-- WHAT IS EXPECTED --
What is needed is an exact copy of the lines from the one containing "Determine the depth" through the last line of the entries below, both included.

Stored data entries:
'''
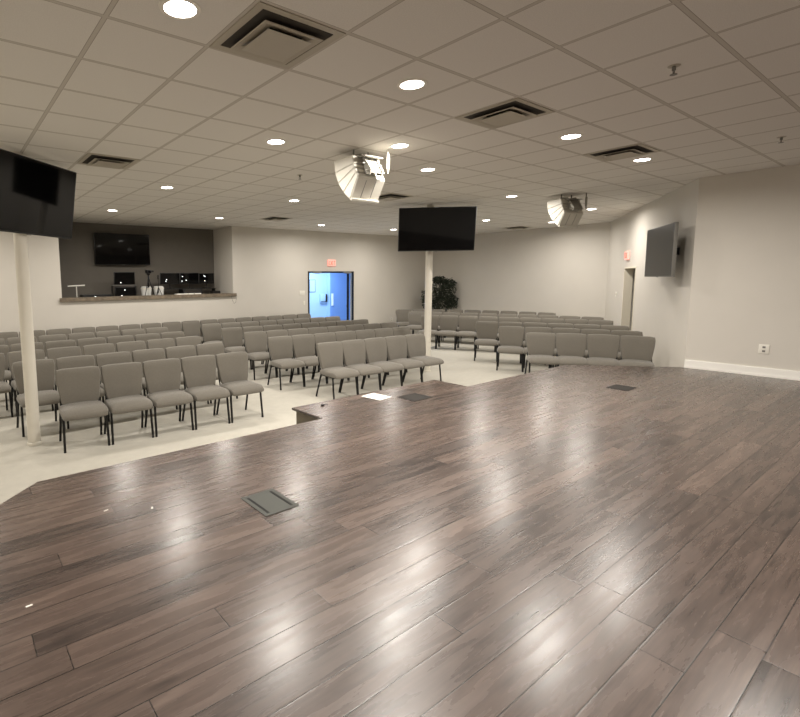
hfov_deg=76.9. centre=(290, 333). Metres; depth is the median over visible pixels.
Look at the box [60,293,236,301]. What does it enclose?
wooden ledge
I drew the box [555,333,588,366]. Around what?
chair
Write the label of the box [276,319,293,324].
chair
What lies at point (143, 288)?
plastic tub
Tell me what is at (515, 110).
ceiling vent
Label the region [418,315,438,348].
chair
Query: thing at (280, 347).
chair
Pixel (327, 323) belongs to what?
chair
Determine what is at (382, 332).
chair
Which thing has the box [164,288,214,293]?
rack
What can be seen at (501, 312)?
chair
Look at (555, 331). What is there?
chair
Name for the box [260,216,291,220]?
ceiling vent
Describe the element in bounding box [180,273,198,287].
computer monitor
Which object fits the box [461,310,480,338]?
chair
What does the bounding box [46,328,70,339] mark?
chair
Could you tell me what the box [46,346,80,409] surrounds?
chair
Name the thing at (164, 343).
chair
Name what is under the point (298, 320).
chair
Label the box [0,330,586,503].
floor
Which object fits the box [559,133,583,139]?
recessed light
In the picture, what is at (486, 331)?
chair
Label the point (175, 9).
recessed light
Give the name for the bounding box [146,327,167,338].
chair
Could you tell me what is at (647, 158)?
recessed light
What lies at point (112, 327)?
chair
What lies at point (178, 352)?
chair
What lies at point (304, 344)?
chair
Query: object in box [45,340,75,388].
chair
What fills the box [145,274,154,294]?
tripod
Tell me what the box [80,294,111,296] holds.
mixing console
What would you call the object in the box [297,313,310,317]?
chair
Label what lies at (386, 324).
chair
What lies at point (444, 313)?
chair
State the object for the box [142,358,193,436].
chair
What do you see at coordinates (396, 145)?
recessed light
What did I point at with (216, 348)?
chair
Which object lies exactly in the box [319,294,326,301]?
dispenser
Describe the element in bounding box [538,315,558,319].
chair
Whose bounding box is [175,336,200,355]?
chair
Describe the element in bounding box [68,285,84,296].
stand
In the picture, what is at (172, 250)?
wall
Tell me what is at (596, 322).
chair
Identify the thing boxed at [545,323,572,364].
chair
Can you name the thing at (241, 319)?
chair
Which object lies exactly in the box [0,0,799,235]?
ceiling
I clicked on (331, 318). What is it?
chair
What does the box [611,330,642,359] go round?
chair
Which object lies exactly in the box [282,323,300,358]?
chair
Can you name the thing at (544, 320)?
chair
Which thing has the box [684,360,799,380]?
baseboard
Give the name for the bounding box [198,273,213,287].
computer monitor
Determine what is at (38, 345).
chair
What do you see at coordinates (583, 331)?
chair
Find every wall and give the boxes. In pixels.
[0,226,425,368]
[58,222,214,297]
[213,227,229,292]
[296,412,317,423]
[309,273,329,317]
[432,222,610,331]
[605,178,698,367]
[685,164,799,374]
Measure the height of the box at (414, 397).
0.005 m
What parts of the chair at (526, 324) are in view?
backrest
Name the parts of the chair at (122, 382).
leg, leg, backrest, seat, leg, leg
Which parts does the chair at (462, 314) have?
backrest
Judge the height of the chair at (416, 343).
0.889 m
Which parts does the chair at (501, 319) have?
backrest
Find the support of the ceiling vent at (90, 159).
in the ceiling
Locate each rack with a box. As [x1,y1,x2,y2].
[111,285,136,295]
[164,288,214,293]
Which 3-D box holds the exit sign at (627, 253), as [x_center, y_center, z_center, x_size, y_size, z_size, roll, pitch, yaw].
[7.718,-1.778,11.201,0.049,0.200,0.310,2,7,23]
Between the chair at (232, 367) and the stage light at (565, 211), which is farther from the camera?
the stage light at (565, 211)
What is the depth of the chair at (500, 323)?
11.30 m
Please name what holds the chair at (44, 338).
on the floor at (22, 465)
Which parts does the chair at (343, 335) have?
backrest
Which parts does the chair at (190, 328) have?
backrest
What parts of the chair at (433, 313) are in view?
backrest
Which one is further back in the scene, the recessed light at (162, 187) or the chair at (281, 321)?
the chair at (281, 321)
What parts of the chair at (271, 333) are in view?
backrest
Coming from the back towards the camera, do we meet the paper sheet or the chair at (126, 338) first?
the chair at (126, 338)
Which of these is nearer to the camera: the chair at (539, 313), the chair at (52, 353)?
the chair at (52, 353)
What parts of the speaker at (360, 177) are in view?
rail, panel
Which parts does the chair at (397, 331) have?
backrest
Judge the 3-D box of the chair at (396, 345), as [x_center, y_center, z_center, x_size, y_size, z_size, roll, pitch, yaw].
[2.019,0.515,8.686,0.508,0.889,0.569,-4,7,-32]
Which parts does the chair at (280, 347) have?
leg, backrest, leg, seat, leg
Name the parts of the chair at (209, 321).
backrest
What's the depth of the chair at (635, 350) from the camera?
8.41 m
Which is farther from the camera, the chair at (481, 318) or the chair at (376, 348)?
the chair at (481, 318)
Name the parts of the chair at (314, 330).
backrest
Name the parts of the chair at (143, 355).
seat, backrest
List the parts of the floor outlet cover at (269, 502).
lid
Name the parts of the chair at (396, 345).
backrest, seat
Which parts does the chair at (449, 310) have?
backrest
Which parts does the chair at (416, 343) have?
backrest, seat
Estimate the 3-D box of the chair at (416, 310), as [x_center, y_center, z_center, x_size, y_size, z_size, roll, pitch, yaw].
[4.271,-0.320,16.002,0.508,0.889,0.569,0,6,9]
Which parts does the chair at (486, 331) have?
seat, backrest
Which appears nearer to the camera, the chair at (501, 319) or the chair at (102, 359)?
the chair at (102, 359)
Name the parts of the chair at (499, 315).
backrest
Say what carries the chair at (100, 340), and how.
on the floor at (22, 465)
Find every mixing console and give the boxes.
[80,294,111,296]
[182,289,202,293]
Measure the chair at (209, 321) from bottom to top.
0.889 m
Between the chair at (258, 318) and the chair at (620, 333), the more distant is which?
the chair at (258, 318)
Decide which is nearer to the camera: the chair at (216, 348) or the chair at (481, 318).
the chair at (216, 348)
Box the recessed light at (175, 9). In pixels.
[158,0,201,19]
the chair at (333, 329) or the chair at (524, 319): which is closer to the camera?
the chair at (333, 329)
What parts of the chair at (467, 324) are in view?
seat, backrest
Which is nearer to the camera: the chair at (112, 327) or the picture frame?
the chair at (112, 327)
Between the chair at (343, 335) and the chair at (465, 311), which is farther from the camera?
the chair at (465, 311)
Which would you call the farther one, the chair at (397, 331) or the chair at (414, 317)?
the chair at (414, 317)
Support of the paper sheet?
on the floor at (555, 541)
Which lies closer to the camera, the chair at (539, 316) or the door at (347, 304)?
the chair at (539, 316)
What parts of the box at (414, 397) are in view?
lid
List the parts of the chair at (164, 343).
backrest
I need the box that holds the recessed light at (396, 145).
[390,143,409,148]
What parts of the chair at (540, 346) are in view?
backrest, seat
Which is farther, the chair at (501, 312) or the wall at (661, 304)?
the chair at (501, 312)
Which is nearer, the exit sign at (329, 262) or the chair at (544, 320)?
the chair at (544, 320)
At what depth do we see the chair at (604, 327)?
10.32 m
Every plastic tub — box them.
[141,286,151,294]
[153,286,163,294]
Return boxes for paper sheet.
[362,393,390,399]
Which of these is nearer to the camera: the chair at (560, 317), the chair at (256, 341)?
the chair at (256, 341)
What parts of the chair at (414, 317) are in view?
seat, backrest
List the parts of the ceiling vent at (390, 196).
frame
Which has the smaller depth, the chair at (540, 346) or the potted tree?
the chair at (540, 346)
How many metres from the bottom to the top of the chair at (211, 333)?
0.889 m
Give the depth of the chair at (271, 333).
10.00 m
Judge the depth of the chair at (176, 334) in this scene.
9.90 m
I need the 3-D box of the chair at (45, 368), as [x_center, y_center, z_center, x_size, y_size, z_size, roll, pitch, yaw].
[-3.278,0.824,6.384,0.508,0.889,0.569,-5,8,-37]
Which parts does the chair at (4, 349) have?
backrest, seat
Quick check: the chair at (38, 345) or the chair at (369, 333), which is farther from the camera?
the chair at (369, 333)
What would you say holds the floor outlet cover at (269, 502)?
on the floor at (555, 541)
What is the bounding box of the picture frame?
[310,280,315,291]
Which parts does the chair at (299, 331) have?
backrest
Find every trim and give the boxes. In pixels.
[292,408,322,418]
[308,271,353,319]
[621,266,635,330]
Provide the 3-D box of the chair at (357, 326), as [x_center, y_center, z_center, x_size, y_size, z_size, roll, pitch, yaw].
[1.570,0.274,10.897,0.508,0.889,0.569,-4,7,-30]
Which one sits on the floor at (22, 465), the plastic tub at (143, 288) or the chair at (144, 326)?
the chair at (144, 326)
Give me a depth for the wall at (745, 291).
6.93 m
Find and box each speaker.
[334,149,389,203]
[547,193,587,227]
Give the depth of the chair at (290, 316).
14.40 m
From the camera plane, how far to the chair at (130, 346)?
8.38 m
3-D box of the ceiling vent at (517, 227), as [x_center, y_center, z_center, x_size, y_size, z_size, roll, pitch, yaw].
[6.690,-3.088,14.407,0.594,0.040,0.594,-5,8,-35]
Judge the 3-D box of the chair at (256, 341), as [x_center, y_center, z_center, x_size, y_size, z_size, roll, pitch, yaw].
[-0.590,0.433,9.663,0.508,0.889,0.569,-4,7,-30]
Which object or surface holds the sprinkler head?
attached to the ceiling
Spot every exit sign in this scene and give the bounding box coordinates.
[327,260,335,265]
[624,251,629,259]
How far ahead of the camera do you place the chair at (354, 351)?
8.22 m
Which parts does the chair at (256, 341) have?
backrest, seat
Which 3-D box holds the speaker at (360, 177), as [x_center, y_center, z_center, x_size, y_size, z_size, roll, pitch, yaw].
[0.820,-1.779,5.571,0.435,0.578,0.484,-5,8,-35]
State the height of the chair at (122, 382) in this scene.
0.889 m
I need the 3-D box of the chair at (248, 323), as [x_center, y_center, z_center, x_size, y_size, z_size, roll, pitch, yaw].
[-0.884,0.171,12.052,0.508,0.889,0.569,-4,7,-31]
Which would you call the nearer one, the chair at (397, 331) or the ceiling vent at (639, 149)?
the ceiling vent at (639, 149)
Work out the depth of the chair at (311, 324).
11.67 m
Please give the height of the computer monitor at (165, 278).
0.420 m
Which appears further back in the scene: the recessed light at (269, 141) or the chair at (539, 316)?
the chair at (539, 316)
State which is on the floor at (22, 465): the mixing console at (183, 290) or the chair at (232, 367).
the chair at (232, 367)
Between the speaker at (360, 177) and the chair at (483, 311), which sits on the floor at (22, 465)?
the chair at (483, 311)
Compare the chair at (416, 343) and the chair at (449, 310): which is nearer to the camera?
the chair at (416, 343)
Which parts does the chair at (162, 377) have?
leg, leg, backrest, seat, leg, leg
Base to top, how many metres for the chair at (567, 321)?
0.889 m
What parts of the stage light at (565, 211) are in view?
rail, panel
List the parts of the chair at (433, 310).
backrest
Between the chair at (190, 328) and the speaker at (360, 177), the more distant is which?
the chair at (190, 328)
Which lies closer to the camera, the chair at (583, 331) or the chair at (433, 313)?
the chair at (583, 331)
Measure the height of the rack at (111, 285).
0.315 m
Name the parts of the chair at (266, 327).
backrest
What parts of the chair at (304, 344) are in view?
backrest, seat
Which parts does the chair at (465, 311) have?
backrest
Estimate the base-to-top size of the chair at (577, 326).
0.889 m
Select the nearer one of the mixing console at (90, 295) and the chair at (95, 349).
the chair at (95, 349)
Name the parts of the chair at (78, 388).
leg, leg, backrest, seat, leg, leg
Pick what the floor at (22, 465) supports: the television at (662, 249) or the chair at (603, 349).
the chair at (603, 349)
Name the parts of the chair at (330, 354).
leg, backrest, leg, seat, leg
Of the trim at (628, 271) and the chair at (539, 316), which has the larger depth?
the chair at (539, 316)
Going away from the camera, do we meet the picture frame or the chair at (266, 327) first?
the chair at (266, 327)
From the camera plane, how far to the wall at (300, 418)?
5.38 m
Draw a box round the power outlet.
[758,344,769,353]
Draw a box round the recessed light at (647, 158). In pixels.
[632,157,652,161]
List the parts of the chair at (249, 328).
backrest
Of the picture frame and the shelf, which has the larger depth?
the picture frame
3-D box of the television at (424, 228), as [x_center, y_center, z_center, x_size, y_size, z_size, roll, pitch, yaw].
[2.844,-2.016,9.567,1.450,0.834,0.385,0,6,6]
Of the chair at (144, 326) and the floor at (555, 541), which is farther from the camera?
the chair at (144, 326)
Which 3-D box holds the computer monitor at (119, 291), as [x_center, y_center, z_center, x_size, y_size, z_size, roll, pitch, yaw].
[-4.157,-1.037,12.362,0.520,0.255,0.036,-5,8,-35]
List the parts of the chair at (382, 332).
backrest
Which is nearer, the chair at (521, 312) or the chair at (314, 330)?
the chair at (314, 330)
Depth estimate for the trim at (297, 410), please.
5.24 m
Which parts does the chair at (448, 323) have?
seat, backrest
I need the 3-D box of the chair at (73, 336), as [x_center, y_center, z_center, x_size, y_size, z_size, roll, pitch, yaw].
[-4.099,0.455,9.784,0.508,0.889,0.569,-5,8,-37]
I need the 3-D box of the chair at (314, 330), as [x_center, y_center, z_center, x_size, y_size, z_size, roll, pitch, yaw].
[0.706,0.338,10.403,0.508,0.889,0.569,-4,7,-30]
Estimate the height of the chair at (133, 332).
0.889 m
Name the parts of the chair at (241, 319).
backrest
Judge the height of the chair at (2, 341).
0.889 m
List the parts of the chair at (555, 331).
backrest
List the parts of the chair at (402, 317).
seat, backrest
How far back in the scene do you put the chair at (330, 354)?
7.94 m
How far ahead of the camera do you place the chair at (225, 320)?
13.18 m
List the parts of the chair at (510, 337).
seat, backrest
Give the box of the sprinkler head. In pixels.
[667,64,680,75]
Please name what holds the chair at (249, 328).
on the floor at (22, 465)
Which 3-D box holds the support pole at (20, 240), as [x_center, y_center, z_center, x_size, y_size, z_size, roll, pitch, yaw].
[-3.066,-0.346,5.654,0.160,3.363,0.160,-5,8,-35]
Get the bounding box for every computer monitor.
[113,272,134,284]
[115,287,135,295]
[160,273,179,288]
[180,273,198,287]
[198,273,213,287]
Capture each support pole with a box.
[10,151,41,445]
[424,204,433,371]
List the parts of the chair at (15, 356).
leg, seat, leg, backrest
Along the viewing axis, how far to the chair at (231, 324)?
11.89 m
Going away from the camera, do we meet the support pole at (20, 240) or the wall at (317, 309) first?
the support pole at (20, 240)
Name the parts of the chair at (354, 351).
backrest, seat
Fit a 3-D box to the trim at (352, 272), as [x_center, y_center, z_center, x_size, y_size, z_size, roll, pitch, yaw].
[1.304,-0.871,15.484,1.870,2.150,0.055,-5,8,-35]
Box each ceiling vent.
[76,153,139,168]
[209,1,345,69]
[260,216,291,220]
[378,193,412,200]
[455,98,554,128]
[506,226,530,229]
[584,143,660,161]
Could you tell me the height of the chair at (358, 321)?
0.889 m
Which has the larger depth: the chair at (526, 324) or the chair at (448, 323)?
the chair at (448, 323)
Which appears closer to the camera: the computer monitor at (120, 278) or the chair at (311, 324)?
the chair at (311, 324)
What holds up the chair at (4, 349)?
on the floor at (22, 465)
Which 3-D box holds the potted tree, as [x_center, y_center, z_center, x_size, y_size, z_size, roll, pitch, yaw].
[5.221,-1.011,17.098,1.220,1.994,0.962,-5,8,-35]
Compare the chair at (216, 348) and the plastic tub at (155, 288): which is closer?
the chair at (216, 348)
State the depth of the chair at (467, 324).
13.13 m
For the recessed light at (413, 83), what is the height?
0.006 m
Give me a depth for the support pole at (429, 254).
9.90 m
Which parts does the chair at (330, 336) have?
backrest
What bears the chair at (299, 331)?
on the floor at (22, 465)
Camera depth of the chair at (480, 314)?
14.11 m
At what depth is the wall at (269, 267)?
13.82 m
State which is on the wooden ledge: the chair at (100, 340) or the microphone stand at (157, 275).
the microphone stand at (157, 275)
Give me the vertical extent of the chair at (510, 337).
0.889 m
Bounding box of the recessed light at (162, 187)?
[160,186,173,188]
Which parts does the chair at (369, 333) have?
backrest
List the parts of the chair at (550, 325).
backrest
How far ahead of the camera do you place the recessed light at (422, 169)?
6.52 m
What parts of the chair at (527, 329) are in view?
backrest
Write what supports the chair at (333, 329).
on the floor at (22, 465)
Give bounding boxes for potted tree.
[421,276,458,310]
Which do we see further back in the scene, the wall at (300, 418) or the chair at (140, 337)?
the chair at (140, 337)
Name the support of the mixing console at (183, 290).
on the desk
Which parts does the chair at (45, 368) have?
leg, leg, backrest, seat, leg
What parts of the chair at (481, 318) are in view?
backrest
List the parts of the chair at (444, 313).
backrest
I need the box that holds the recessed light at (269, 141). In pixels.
[265,139,286,144]
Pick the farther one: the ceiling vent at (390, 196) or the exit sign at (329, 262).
the exit sign at (329, 262)
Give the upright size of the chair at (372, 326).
0.889 m
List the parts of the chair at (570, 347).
backrest, seat
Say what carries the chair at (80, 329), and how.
on the floor at (22, 465)
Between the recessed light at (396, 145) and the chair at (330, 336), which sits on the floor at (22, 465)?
the chair at (330, 336)
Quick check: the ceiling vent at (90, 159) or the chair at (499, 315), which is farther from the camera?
the chair at (499, 315)
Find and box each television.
[0,149,76,238]
[93,233,149,264]
[398,206,476,251]
[644,222,679,276]
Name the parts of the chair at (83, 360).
backrest, seat
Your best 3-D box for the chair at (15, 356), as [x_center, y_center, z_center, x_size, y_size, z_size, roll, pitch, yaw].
[-3.880,0.727,7.314,0.508,0.889,0.569,-5,8,-37]
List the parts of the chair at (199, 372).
leg, leg, backrest, seat, leg, leg
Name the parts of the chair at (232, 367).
leg, leg, backrest, seat, leg, leg
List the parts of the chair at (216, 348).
backrest
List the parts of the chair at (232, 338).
backrest, seat
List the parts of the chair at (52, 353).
backrest
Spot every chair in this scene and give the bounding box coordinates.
[0,332,17,344]
[0,339,9,382]
[0,345,14,401]
[0,353,13,416]
[7,336,36,351]
[7,349,53,416]
[10,342,43,351]
[12,359,65,436]
[19,330,45,341]
[38,334,66,358]
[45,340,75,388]
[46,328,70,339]
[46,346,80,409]
[55,366,110,452]
[56,355,104,428]
[68,332,93,345]
[72,327,95,337]
[77,337,105,354]
[83,343,114,365]
[95,330,120,342]
[95,351,142,421]
[96,325,118,331]
[101,362,153,444]
[107,335,133,351]
[116,341,145,361]
[119,324,140,335]
[121,329,144,340]
[132,348,177,413]
[134,333,159,348]
[141,323,161,333]
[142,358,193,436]
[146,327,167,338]
[147,338,184,389]
[160,331,184,345]
[162,321,180,331]
[165,345,208,403]
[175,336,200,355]
[180,355,230,429]
[181,320,204,341]
[196,342,237,402]
[200,319,221,343]
[201,323,222,343]
[215,351,263,422]
[218,318,234,323]
[221,322,248,359]
[221,327,251,369]
[235,317,251,346]
[240,321,266,359]
[242,326,272,369]
[243,331,276,379]
[252,316,267,321]
[259,320,276,326]
[263,325,282,363]
[266,330,298,376]
[267,315,282,319]
[267,336,304,389]
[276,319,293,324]
[282,314,296,318]
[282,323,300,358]
[287,328,318,374]
[291,334,326,386]
[293,318,309,323]
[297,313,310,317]
[301,322,318,327]
[307,327,327,371]
[309,317,325,322]
[313,332,348,383]
[316,341,359,399]
[319,321,336,326]
[325,316,340,321]
[327,326,345,332]
[335,331,368,380]
[336,320,352,325]
[340,339,382,394]
[346,324,363,330]
[352,319,368,324]
[355,329,388,377]
[362,337,403,389]
[363,323,380,329]
[374,328,406,373]
[380,322,396,327]
[383,335,424,385]
[392,327,410,371]
[396,309,412,333]
[403,334,443,381]
[406,311,424,329]
[412,309,424,333]
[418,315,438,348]
[432,309,444,337]
[432,312,442,340]
[436,315,457,349]
[440,312,459,343]
[445,309,462,337]
[455,316,477,349]
[457,313,478,341]
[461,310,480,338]
[474,321,498,361]
[475,316,497,351]
[479,313,497,316]
[482,310,498,314]
[495,317,519,351]
[496,326,524,370]
[497,314,516,339]
[498,322,522,362]
[500,311,517,314]
[517,314,536,317]
[519,311,535,314]
[520,317,541,338]
[522,327,551,371]
[523,322,546,364]
[524,332,558,373]
[537,312,555,317]
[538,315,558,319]
[541,318,563,325]
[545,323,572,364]
[550,328,580,367]
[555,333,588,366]
[559,316,580,320]
[564,319,587,326]
[573,324,600,330]
[580,329,610,357]
[581,316,603,321]
[587,334,619,365]
[588,320,612,326]
[601,325,628,330]
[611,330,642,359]
[619,335,655,366]
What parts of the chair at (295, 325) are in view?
backrest
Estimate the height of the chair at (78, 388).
0.889 m
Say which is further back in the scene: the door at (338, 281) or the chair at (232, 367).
the door at (338, 281)
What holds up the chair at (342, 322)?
on the floor at (22, 465)
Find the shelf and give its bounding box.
[164,288,210,289]
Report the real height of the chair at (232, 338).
0.889 m
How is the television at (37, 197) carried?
attached to the support pole at (20, 240)
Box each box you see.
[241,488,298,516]
[398,393,431,401]
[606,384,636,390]
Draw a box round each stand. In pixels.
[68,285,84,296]
[156,275,161,294]
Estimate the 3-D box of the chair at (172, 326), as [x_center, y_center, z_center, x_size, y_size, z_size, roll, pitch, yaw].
[-2.849,0.178,12.162,0.508,0.889,0.569,-5,8,-35]
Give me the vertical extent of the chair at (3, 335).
0.889 m
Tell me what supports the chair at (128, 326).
on the floor at (22, 465)
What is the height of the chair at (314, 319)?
0.889 m
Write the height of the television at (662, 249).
0.837 m
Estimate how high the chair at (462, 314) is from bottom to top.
0.889 m
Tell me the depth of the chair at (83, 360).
6.78 m
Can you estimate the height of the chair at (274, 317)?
0.889 m
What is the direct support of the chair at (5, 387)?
on the floor at (22, 465)
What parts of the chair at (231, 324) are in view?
backrest
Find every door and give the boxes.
[330,273,349,319]
[346,274,348,319]
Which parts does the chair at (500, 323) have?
backrest
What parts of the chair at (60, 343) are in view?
backrest
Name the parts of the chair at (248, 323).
backrest
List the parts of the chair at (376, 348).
backrest, seat
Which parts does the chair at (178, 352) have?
backrest, seat
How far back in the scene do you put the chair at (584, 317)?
12.55 m
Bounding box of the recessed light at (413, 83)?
[397,78,427,89]
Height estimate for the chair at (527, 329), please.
0.889 m
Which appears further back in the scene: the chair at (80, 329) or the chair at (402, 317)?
the chair at (402, 317)
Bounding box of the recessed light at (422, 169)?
[420,168,435,171]
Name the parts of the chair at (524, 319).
backrest
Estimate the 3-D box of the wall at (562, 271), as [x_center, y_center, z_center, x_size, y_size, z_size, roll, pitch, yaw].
[6.971,-1.575,15.819,0.160,3.363,6.270,-5,8,-35]
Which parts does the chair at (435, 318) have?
seat, backrest
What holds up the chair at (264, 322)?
on the floor at (22, 465)
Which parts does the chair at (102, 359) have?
backrest
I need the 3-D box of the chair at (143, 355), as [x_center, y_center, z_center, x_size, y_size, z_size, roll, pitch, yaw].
[-2.024,0.707,7.321,0.508,0.889,0.569,-5,8,-37]
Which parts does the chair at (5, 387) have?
backrest, seat, leg, leg
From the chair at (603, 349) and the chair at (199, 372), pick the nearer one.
the chair at (199, 372)
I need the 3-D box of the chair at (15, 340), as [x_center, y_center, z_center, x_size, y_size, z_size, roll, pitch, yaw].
[-4.951,0.534,9.146,0.508,0.889,0.569,-5,8,-37]
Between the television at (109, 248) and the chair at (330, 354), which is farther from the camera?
the television at (109, 248)
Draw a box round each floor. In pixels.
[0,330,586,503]
[0,365,799,716]
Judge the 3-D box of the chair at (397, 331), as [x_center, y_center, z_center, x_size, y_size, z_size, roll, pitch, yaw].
[2.485,0.332,10.289,0.508,0.889,0.569,-4,7,-30]
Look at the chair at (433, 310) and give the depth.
16.03 m
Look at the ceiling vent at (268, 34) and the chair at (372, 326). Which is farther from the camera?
the chair at (372, 326)
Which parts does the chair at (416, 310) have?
backrest
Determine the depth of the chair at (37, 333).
10.53 m
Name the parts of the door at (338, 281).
push plate
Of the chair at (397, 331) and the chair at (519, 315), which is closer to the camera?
the chair at (397, 331)
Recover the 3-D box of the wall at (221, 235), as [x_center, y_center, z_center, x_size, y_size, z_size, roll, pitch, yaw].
[-1.915,-1.282,13.988,0.120,3.363,1.070,-5,8,-35]
'''
-- WRITTEN REPLY --
Determine the depth of the chair at (37, 333).
10.53 m
Name the parts of the door at (338, 281).
push plate
Of the chair at (397, 331) and the chair at (519, 315), which is closer to the camera?
the chair at (397, 331)
Recover the 3-D box of the wall at (221, 235), as [x_center, y_center, z_center, x_size, y_size, z_size, roll, pitch, yaw].
[-1.915,-1.282,13.988,0.120,3.363,1.070,-5,8,-35]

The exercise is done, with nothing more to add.